Four years ago, KKR and TPG led the purchase of TXU, paying 25% above its trading price. Natural-gas prices subsequently plunged, as did the rates the company could charge electricity customers.

Before the buyout, that wouldn't have been a problem. TXU had only $11 billion of debt. Now, it has $36 billion, $22.5 billion of which matures by 2014. The biggest leveraged buyout of all time has boiled down to an expensive bet on the price of a commodity.

Natural gas has fallen 43% since TXU's buyout, and settled at $3.927 a million British thermal units on Monday. Analysts don't predict a meaningful rebound in prices for at least two years. But TXU needs natural gas between $7 and $8 a million British thermal units just to generate enough earnings to cover its secured loans, which start maturing in October 2013. With so much new natural gas on the market, largely collected from shale-gas deposits across the U.S., most analysts expect prices to stagnate. And if prices stay below $7.50, refinancing will be nearly impossible, said Chris Taylor, an energy strategist at FBR Capital Markets.

Until recently, the price of TXU bonds and credit-default swaps reflected expectations that the day of reckoning wouldn't come until late 2013.

But a challenge by Aurelius Capital Management LP accuses the company's key unit of defaulting on terms of its $20 billion loan, forcing investors to re-examine whether the day of reckoning might come sooner.

TXU remains current on all debt payments, and Aurelius's default allegation rests on an interpretation of intercompany loans between the company and a subsidiary.

The fund alleges that loans to the parent company from operating unit Texas Competitive Electric Holdings Co. wasn't conducted on an arm's-length basis, violating terms of syndicated loans Aurelius owns. Mr. Keglevic dismissed the claims as meritless.
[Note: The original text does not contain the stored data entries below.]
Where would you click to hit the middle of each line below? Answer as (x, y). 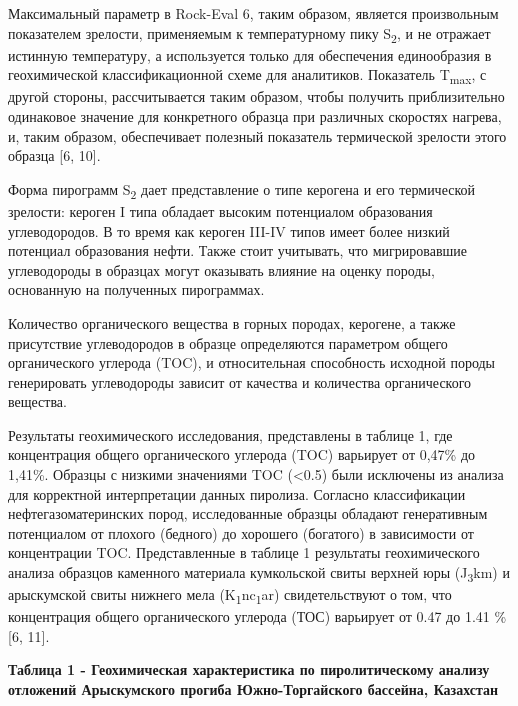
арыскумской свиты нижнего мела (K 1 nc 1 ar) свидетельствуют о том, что (230, 595)
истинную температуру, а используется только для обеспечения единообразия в (250, 54)
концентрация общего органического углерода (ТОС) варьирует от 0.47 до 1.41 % (257, 616)
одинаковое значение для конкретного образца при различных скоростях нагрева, (255, 116)
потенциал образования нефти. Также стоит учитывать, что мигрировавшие (238, 250)
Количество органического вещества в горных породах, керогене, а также (232, 322)
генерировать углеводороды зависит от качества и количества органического (240, 381)
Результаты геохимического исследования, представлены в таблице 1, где (230, 434)
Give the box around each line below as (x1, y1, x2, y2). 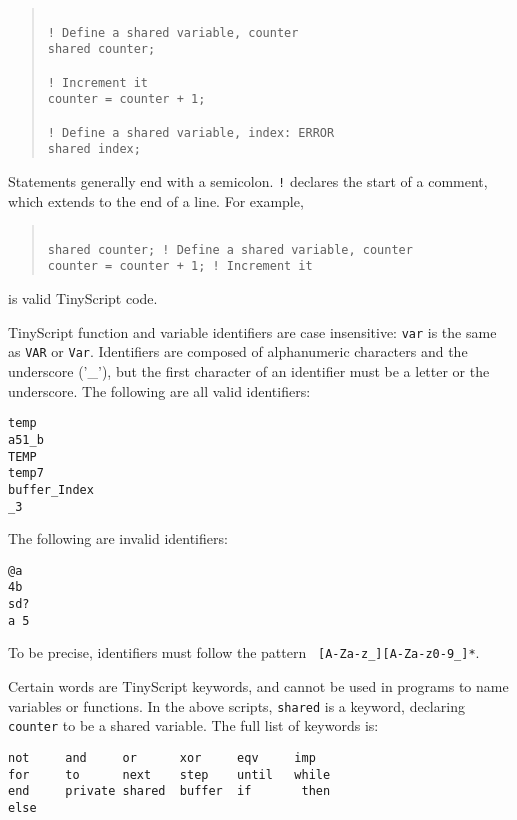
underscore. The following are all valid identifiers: (8, 380, 311, 401)
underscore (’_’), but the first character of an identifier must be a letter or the (8, 361, 490, 382)
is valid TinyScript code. (8, 288, 158, 309)
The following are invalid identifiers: (8, 528, 228, 549)
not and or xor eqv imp (8, 750, 316, 765)
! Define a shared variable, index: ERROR (47, 125, 335, 140)
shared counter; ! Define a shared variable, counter (47, 242, 413, 257)
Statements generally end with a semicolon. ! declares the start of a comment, (8, 170, 488, 191)
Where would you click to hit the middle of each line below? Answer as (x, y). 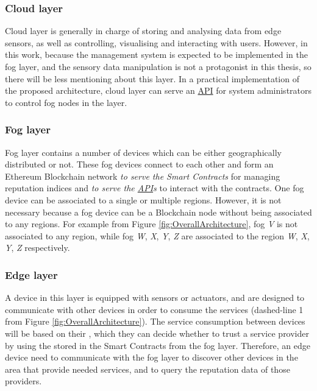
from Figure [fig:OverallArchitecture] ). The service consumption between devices (155, 321)
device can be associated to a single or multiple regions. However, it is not (143, 199)
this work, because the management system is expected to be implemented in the (156, 55)
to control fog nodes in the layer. (66, 102)
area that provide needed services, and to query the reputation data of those (148, 369)
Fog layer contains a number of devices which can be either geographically (143, 152)
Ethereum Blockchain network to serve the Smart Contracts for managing (143, 176)
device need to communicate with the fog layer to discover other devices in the (151, 357)
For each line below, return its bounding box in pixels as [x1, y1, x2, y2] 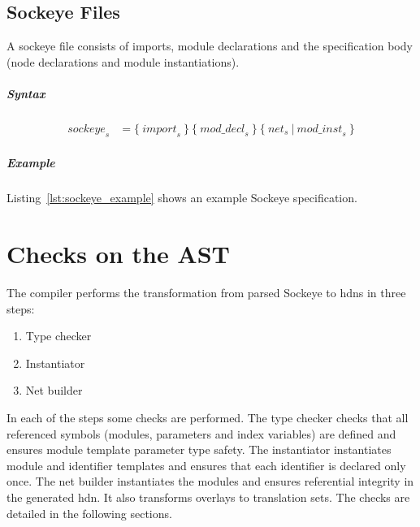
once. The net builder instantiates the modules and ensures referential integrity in [6, 473, 414, 490]
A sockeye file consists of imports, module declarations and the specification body [6, 37, 413, 54]
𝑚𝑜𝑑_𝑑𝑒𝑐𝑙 [200, 123, 245, 135]
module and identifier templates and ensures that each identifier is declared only [6, 456, 406, 473]
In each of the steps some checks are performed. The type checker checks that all [6, 409, 409, 426]
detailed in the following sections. [6, 504, 172, 521]
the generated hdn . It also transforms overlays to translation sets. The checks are [6, 489, 410, 505]
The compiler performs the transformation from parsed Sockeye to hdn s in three [6, 284, 406, 301]
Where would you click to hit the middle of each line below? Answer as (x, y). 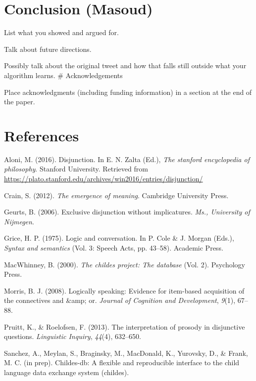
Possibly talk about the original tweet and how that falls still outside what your (125, 65)
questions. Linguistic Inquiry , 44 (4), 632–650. (73, 336)
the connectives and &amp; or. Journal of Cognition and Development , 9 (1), (120, 300)
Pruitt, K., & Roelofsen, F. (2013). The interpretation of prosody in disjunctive (125, 326)
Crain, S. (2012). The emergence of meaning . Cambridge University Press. (116, 195)
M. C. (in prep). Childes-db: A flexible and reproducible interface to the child (122, 362)
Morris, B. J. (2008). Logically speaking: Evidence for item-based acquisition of (124, 290)
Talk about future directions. (48, 49)
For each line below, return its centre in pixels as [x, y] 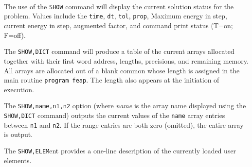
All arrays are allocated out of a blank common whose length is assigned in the [122, 70]
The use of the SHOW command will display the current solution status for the [119, 6]
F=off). [15, 35]
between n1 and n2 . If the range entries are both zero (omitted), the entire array [124, 125]
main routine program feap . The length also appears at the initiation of [112, 80]
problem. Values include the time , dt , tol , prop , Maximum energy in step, [116, 16]
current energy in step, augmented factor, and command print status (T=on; [118, 25]
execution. [19, 89]
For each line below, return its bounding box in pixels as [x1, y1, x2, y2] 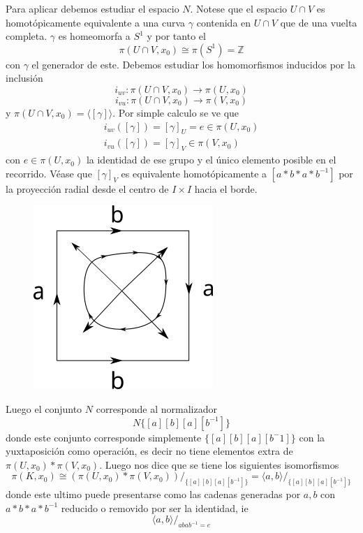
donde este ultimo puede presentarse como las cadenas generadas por [6, 487, 301, 502]
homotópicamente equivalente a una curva [6, 15, 186, 29]
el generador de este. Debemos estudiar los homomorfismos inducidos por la [31, 57, 355, 71]
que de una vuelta [280, 15, 357, 29]
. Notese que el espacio [190, 1, 288, 15]
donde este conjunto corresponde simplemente [6, 430, 202, 444]
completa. [6, 29, 47, 43]
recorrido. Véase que [6, 166, 92, 180]
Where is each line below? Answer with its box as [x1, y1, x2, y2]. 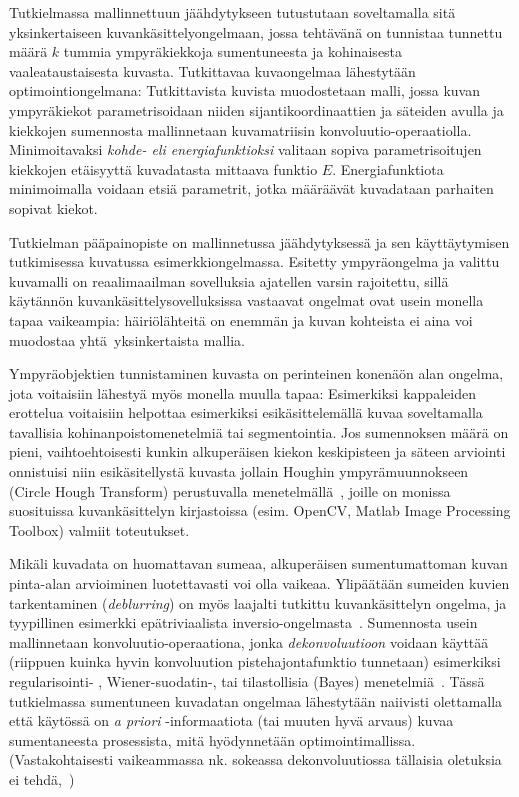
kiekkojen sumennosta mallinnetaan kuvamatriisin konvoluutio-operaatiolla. [9, 119, 472, 140]
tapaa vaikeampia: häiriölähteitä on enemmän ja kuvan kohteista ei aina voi [9, 309, 473, 330]
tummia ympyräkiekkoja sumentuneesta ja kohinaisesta [63, 41, 403, 62]
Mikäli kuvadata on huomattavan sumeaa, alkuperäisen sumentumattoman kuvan [9, 553, 508, 574]
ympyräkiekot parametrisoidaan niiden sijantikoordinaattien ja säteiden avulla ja [9, 99, 504, 120]
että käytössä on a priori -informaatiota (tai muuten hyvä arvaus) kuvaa [9, 710, 454, 731]
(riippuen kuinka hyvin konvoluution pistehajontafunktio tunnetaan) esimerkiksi [9, 651, 501, 672]
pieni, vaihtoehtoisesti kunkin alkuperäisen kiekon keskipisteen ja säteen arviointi [9, 441, 506, 462]
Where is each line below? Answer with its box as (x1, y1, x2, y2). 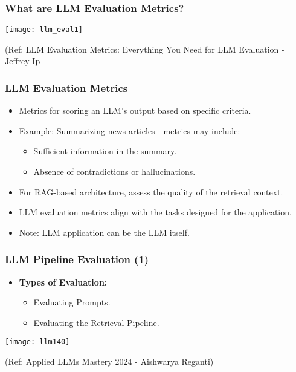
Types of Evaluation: (19, 275, 108, 288)
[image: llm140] (5, 338, 70, 347)
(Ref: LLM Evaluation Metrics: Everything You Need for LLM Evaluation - (5, 42, 285, 55)
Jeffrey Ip (5, 54, 40, 67)
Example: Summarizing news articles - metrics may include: (19, 124, 240, 137)
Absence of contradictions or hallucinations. (33, 165, 196, 178)
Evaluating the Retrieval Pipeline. (33, 316, 159, 328)
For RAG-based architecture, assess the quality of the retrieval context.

.Regardless of whether Aurelius wins the legal argument, the fund has turned the spotlight on TXU's finances.

Trading activity in TXU credit-default swaps hit a three-month high in the week before the hedge fund sent a letter detailing its claims to Citibank, the arranger of its loans. The company immediately repudiated the allegations, but swaps pricing soared after the disclosure, hitting $1.8 million to protect $10 million of debt for one year, up from $430,000.

Aurelius bought more than $100 million of the TXU subsidiary's loans in the weeks before it sent the letter, according to a person familiar with the matter, but it remains unclear whether the fund bought credit-default swaps as well.

If Citibank sides with the company on the issue, Aurelius could try to force a technical default but would need support from a majority of loan holders, a high hurdle given their number.

Even if KKR and TPG fend off Aurelius, others likely will follow, said Jim Hempstead, an analyst at Moody's Investors Service who has been raising questions about TXU's viability for years. If lenders believe a restructuring is inevitable, they have good reason to trigger a restructuring before the company raises more debt or runs down its cash balance, he said. The secured loans, which would benefit from a quicker restructuring, rose to 82 cents on the dollar from 84 cents last week, before the Aurelius move.

Anyone looking for a precedent to a TXU restructuring should study how secured bondholders forced Calpine Corp. to file for bankruptcy protection in 2005, said Mr. Hempstead. Like TXU, the Texas power producer carried a big debt load, $17 billion, that crippled the public company in 2004 when natural-gas prices collapsed.

Calpine struggled for years to dig out from under the debt load with the same type of bond exchanges and extensions TXU is executing. But after the bondholders won a legal campaign contending Calpine had violated debt covenants, it finally filed for Chapter 11 protection.

The twist: Natural gas rallied throughout the restructuring, and even junior creditors recovered 75 cents on the dollar after a two-year restructuring.